On my way to L&M and will check the Ditto! Going to pick up my Parker! I missed like a mother misses her children! My SG just doesn't cut it! Also going to check out some used guitars!


----------



## JBFairthorne (Oct 11, 2014)

I can recall many times, you mentioning your current pedals/guitars but very little sticks in my mind about your amp situation (other than you saying how much you love some of your jam studio's amps). Have you considered maybe getting a nice used tube amp from L&M rather than a looper or that (unlikely to ever see used) purple LP? Not trying to derail your thread but I get the impression that amplification may be the weak link in your chain of goodies. It would be more than a looper, but certainly much less than a $1500 - $2000 guitar. Hell, you could probably get a new Orange you love within that guitar budget.


----------



## Lola (Nov 16, 2014)

JBFairthorne said:


> I can recall many times, you mentioning your current pedals/guitars but very little sticks in my mind about your amp situation (other than you saying how much you love some of your jam studio's amps). Have you considered maybe getting a nice used tube amp from L&M rather than a looper or that (unlikely to ever see used) purple LP? Not trying to derail your thread but I get the impression that amplification may be the weak link in your chain of goodies. It would be more than a looper, but certainly much less than a $1500 - $2000 guitar. Hell, you could probably get a new Orange you love within that guitar budget.


Yes I thought of getting an amp too! I want everything. Don't we all! Lol I actually start a part time job next week! All the money I make is earmarked for GAS.


----------



## doriangrey (Mar 29, 2011)

Chito said:


> Just consider it like a regular pedal and put it last on your chain.


Yup, that's how I use it too. If you have an effects loop on your amp then you should run it through the effects loop keeping it last in the chain if you have other effects in the loop as well. The ditto is easy to use - I don't enjoy complicated music gear (I like to keep things simple) and I had no problems using the Ditto.


----------



## keithb7 (Dec 28, 2006)

I don't need a looper so I have backing tracks. As mentioned there are tons of boring backing tracks on the internet. I actually enjoy playing rhytm and lead guitar. Playing bass also enhances my music experience. Develops my ear and timing even more. Its something different, creative and fun. So yes, sometimes I get into a zone and lose hours creating my own fun backing tracks. Sometimes I come up with a cool rhythm. Click the looper, it's instantly saved. Then I can work on soloing over it. Any key. Any mode or scale, any time. Its creative and fun. No online backing tracks for me. Thx.


----------



## Lola (Nov 16, 2014)

I thought sbout this and mulled it over in my mind for the last couple of days.

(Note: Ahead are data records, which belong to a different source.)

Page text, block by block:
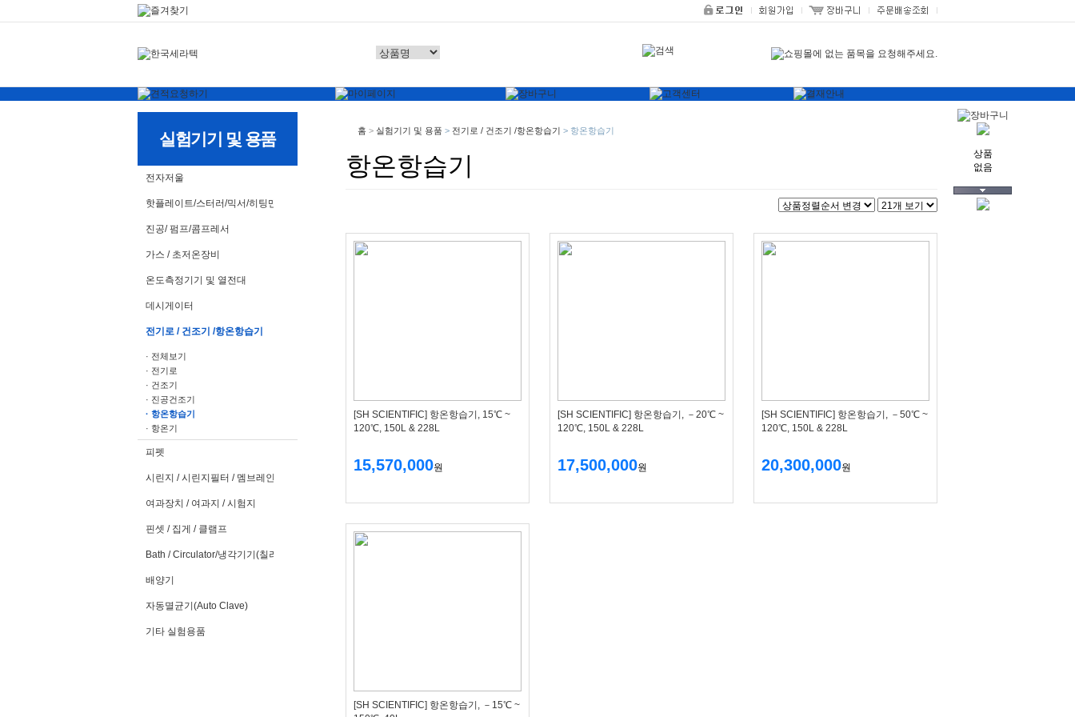
실험기기 및 용품
전자저울
핫플레이트/스터러/믹서/히팅맨틀
진공/ 펌프/콤프레서
가스 / 초저온장비
온도측정기기 및 열전대
데시게이터
전기로 / 건조기 /항온항습기
· 전체보기
· 전기로
· 건조기
· 진공건조기
· 항온항습기
· 항온기
피펫
시린지 / 시린지필터 / 멤브레인필터
여과장치 / 여과지 / 시험지
핀셋 / 집게 / 클램프
Bath / Circulator/냉각기기(칠러)
배양기
자동멸균기(Auto Clave)
기타 실험용품
홈 > 실험기기 및 용품 > 전기로 / 건조기 /항온항습기 > 항온항습기
항온항습기
[SH SCIENTIFIC] 항온항습기, 15℃ ~
120℃, 150L & 228L
15,570,000원
[SH SCIENTIFIC] 항온항습기, －20℃ ~
120℃, 150L & 228L
17,500,000원
[SH SCIENTIFIC] 항온항습기, －50℃ ~
120℃, 150L & 228L
20,300,000원
[SH SCIENTIFIC] 항온항습기, －15℃ ~
상품
없음
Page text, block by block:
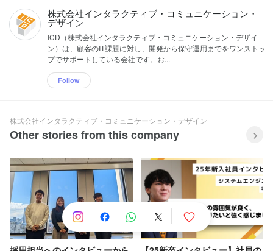
株式会社インタラクティブ・コミュニケーション・
デザイン
ICD（株式会社インタラクティブ・コミュニケーション・デザイ
ン）は、顧客のIT課題に対し、開発から保守運用までをワンストッ
プでサポートしている会社です。お...
Follow
株式会社インタラクティブ・コミュニケーション・デザイン
Other stories from this company
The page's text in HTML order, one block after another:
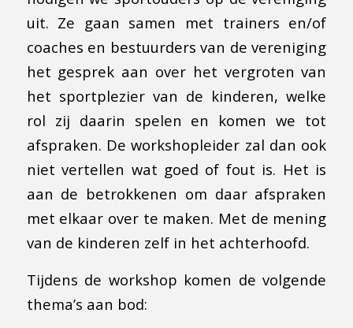
uit. Ze gaan samen met trainers en/of
coaches en bestuurders van de vereniging
het gesprek aan over het vergroten van
het sportplezier van de kinderen, welke
rol zij daarin spelen en komen we tot
afspraken. De workshopleider zal dan ook
niet vertellen wat goed of fout is. Het is
aan de betrokkenen om daar afspraken
met elkaar over te maken. Met de mening
van de kinderen zelf in het achterhoofd.
Tijdens de workshop komen de volgende
thema’s aan bod:
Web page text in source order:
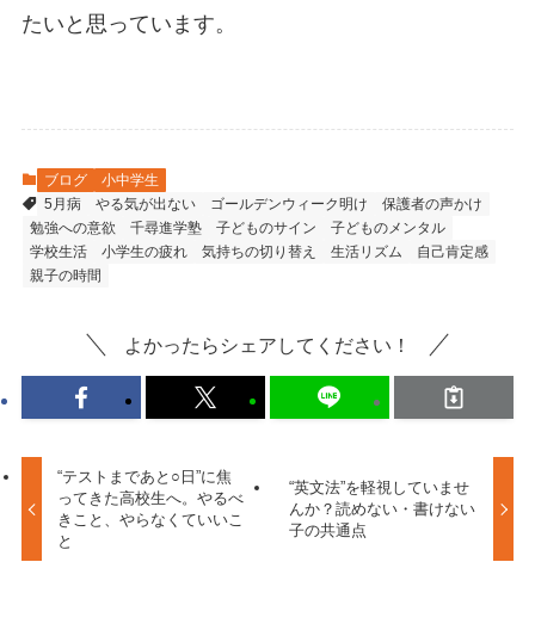
たいと思っています。
ブログ
小中学生
5月病
やる気が出ない ゴールデンウィーク明け
保護者の声かけ
勉強への意欲
千尋進学塾 子どものサイン
子どものメンタル
学校生活
小学生の疲れ 気持ちの切り替え 生活リズム
自己肯定感
親子の時間
よかったらシェアしてください！
“テストまであと○日”に焦
ってきた高校生へ。やるべ
きこと、やらなくていいこ
と
“英文法”を軽視していませ
んか？読めない・書けない
子の共通点
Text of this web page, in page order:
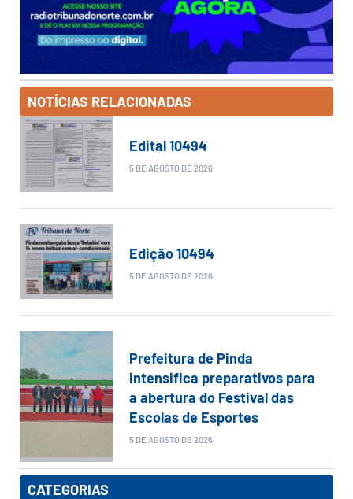
NOTÍCIAS RELACIONADAS
Edital 10494
5 DE AGOSTO DE 2026
Edição 10494
5 DE AGOSTO DE 2026
Prefeitura de Pinda
intensifica preparativos para
a abertura do Festival das
Escolas de Esportes
5 DE AGOSTO DE 2026
CATEGORIAS
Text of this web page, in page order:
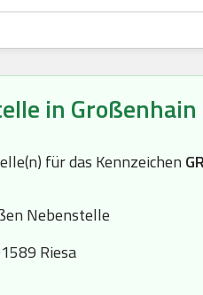
in Großenhain
für das Kennzeichen
Nebenstelle
Riesa
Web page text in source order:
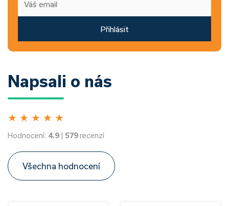
Přihlásit
Napsali o nás
★ ★ ★ ★ ★
Hodnocení: 4.9 | 579recenzí
Všechna hodnocení
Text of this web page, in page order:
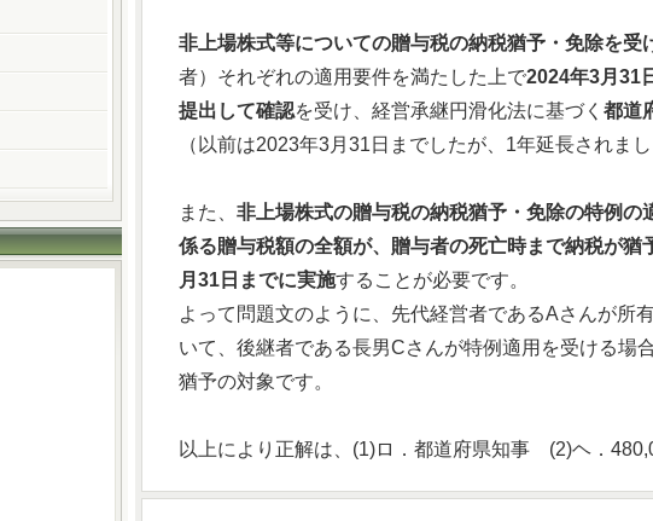
非上場株式等についての贈与税の納税猶予・免除を受
者）それぞれの適用要件を満たした上で2024年3月31
提出して確認を受け、経営承継円滑化法に基づく 都道
（以前は2023年3月31日までしたが、1年延長されま
また、 非上場株式の贈与税の納税猶予・免除の特例
係る贈与税額の全額が、贈与者の死亡時まで納税が猶
月31日までに実施することが必要です。
よって問題文のように、先代経営者であるAさんが所
いて、後継者である長男Cさんが特例適用を受ける場
猶予の対象です。
以上により正解は、(1)ロ．都道府県知事 (2)ヘ．
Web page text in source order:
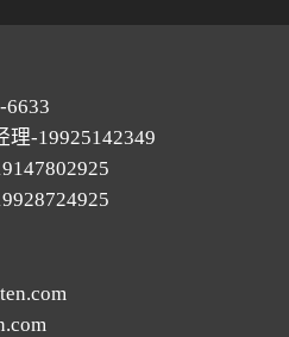
6633
理-19925142349

JB really brought a good point that it maybe my amp that is the weakest chain in the link.

I have decided to save my money for an amp, a tube amp! The only thing that scares me is I do not know anything about maintenance on one! Time for some homework!

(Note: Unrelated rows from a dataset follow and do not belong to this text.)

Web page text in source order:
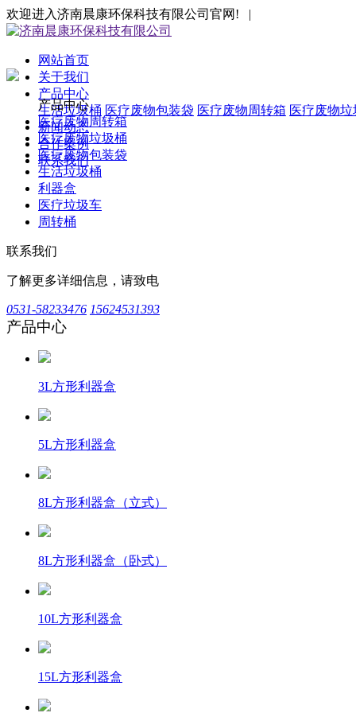
欢迎进入济南晨康环保科技有限公司官网! |
网站首页
关于我们
产品中心
生活垃圾桶 医疗废物包装袋 医疗废物周转箱 医疗废物垃
新闻动态
合作案例
联系我们
产品中心
医疗废物周转箱
医疗废物垃圾桶
医疗废物包装袋
生活垃圾桶
利器盒
医疗垃圾车
周转桶
联系我们
了解更多详细信息，请致电
0531-58233476 15624531393
产品中心
3L方形利器盒
5L方形利器盒
8L方形利器盒（立式）
8L方形利器盒（卧式）
10L方形利器盒
15L方形利器盒
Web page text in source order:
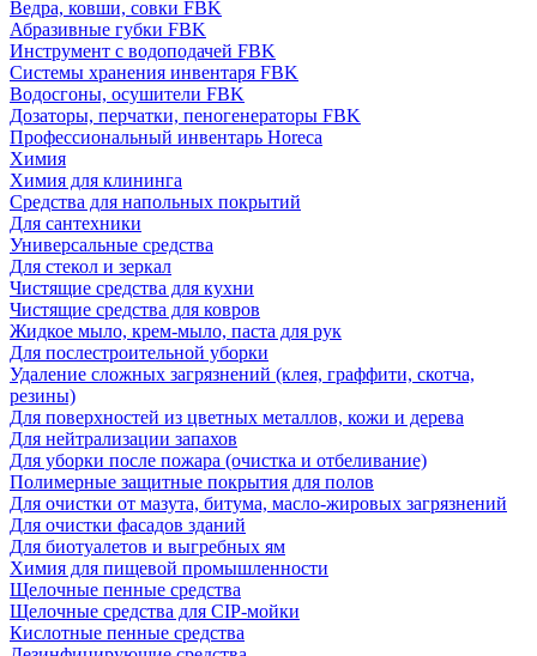
Ведра, ковши, совки FBK
Абразивные губки FBK
Инструмент с водоподачей FBK
Системы хранения инвентаря FBK
Водосгоны, осушители FBK
Дозаторы, перчатки, пеногенераторы FBK
Профессиональный инвентарь Horeca
Химия
Химия для клининга
Средства для напольных покрытий
Для сантехники
Универсальные средства
Для стекол и зеркал
Чистящие средства для кухни
Чистящие средства для ковров
Жидкое мыло, крем-мыло, паста для рук
Для послестроительной уборки
Удаление сложных загрязнений (клея, граффити, скотча,
резины)
Для поверхностей из цветных металлов, кожи и дерева
Для нейтрализации запахов
Для уборки после пожара (очистка и отбеливание)
Полимерные защитные покрытия для полов
Для очистки от мазута, битума, масло-жировых загрязнений
Для очистки фасадов зданий
Для биотуалетов и выгребных ям
Химия для пищевой промышленности
Щелочные пенные средства
Щелочные средства для CIP-мойки
Кислотные пенные средства
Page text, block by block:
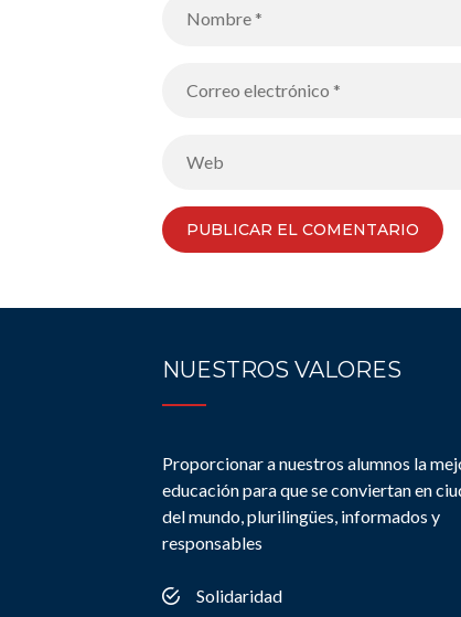
NUESTROS VALORES
Proporcionar a nuestros alumnos la
educación para que se conviertan en
del mundo, plurilingües, informados y
responsables
Solidaridad
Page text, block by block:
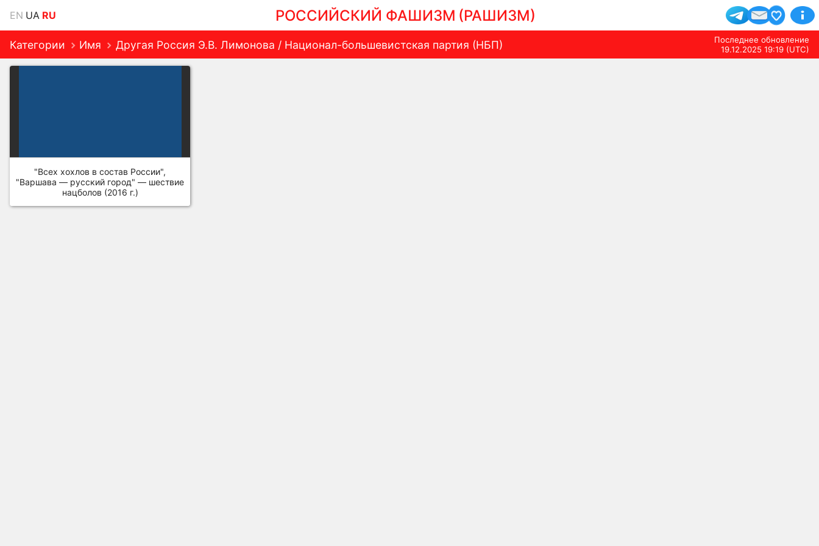
EN UA RU РОССИЙСКИЙ ФАШИЗМ (РАШИЗМ)
Категории Имя Другая Россия Э.В. Лимонова / Национал-большевистская партия (НБП)
Последнее обновление
19.12.2025 19:19 (UTC)
"Всех хохлов в состав России",
"Варшава — русский город" — шествие
нацболов (2016 г.)

I don't even know how they work.


----------



## Dorian2 (Jun 9, 2015)

I'm so happy with your last post Lola. As many have experienced here, including yourself, the guitar is only 1/2 (give or take) of your overall sound. I'm actually really surprised to hear that you haven't done the amp thing yet, considering all the recommendations of some past threads and posts. I assumed you already picked a decent one up for your sound (Orange? Or has that changed from before?). Just remember the amps are like guitars. You'll most likely either like em, love em, or hate em. I also happen to think that a looper is a good way to go once you have that amp. You can work out a lot of things in your playing with one of those. They're like a metronome. Brutally honest. They don't lie to your ears.


----------



## JBFairthorne (Oct 11, 2014)

Good to hear Lola. Fear not, there's generally little to no maintenance required on a good tube amp, especially in today's (generally) non smoking environment.


----------



## Budda (May 29, 2007)

If you want to know about amps, time to start another thread!


----------



## Lola (Nov 16, 2014)

JBFairthorne said:


> Good to hear Lola. Fear not, there's generally little to no maintenance required on a good tube amp, especially in today's (generally) non smoking environment.

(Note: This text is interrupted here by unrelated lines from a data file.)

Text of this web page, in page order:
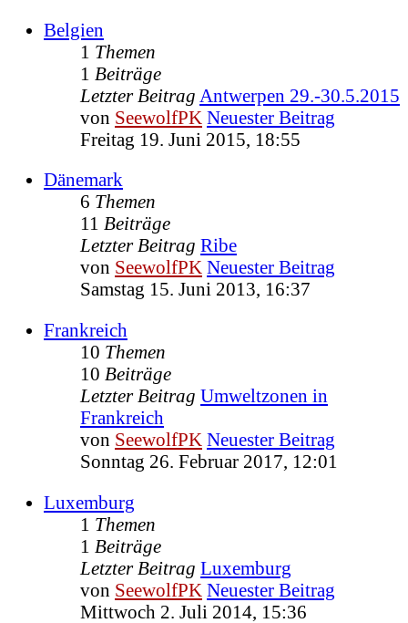
Belgien
1 Themen
1 Beiträge
Letzter Beitrag Antwerpen 29.-30.5.2015
von SeewolfPK Neuester Beitrag
Freitag 19. Juni 2015, 18:55
Dänemark
6 Themen
11 Beiträge
Letzter Beitrag Ribe
von SeewolfPK Neuester Beitrag
Samstag 15. Juni 2013, 16:37
Frankreich
10 Themen
10 Beiträge
Letzter Beitrag Umweltzonen in
Frankreich
von SeewolfPK Neuester Beitrag
Sonntag 26. Februar 2017, 12:01
Luxemburg
1 Themen
1 Beiträge
Letzter Beitrag Luxemburg
von SeewolfPK Neuester Beitrag
Mittwoch 2. Juli 2014, 15:36
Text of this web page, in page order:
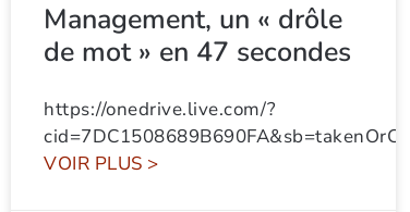
Management, un « drôle
de mot » en 47 secondes
https://onedrive.live.com/?
VOIR PLUS >
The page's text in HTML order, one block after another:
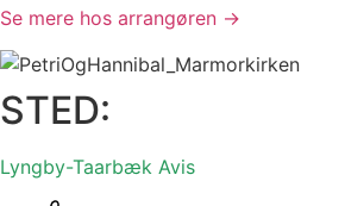
Se mere hos arrangøren →
STED:
Lyngby-Taarbæk Avis

I had something scary happen to me. About 5 years ago I was listening to a friend play on his tube amp and it started smoking. Why would that be? He just unplugged but couldn't really figure out what was going on. I can just imagine the drama with the firefighters put a blaze out that my amp caused. I know that's probably not the case. They scare me for some reason. 

Budda your right. Another thread should be started. Starting another right now!


----------



## fretzel (Aug 8, 2014)

I know you are thinking about amps now but just thought I would pipe in in loopers. I have a jamman solo xt which is a stereo looper. One of the things I like is the versatility to run it to different amps. Maybe I will run a bass through one side and guitar the other.


----------



## bigboki (Apr 16, 2015)

Lola said:


> I thought sbout this and mulled it over in my mind for the last couple of days.
> 
> JB really brought a good point that it maybe my amp that is the weakest chain in the link.
> 
> ...


Also what speaker(s)/cabinet(s) are you using?
If you are thinking amp - even more important (in my opinion of course) is the speaker/cabinet.


----------



## Lola (Nov 16, 2014)

I am absolutely in the dark when it comes to tube amps. I am a little afraid of them. About 5 years ago my friend was playing through his tube amp and it started to smoke. That scared the bejesus out of me. 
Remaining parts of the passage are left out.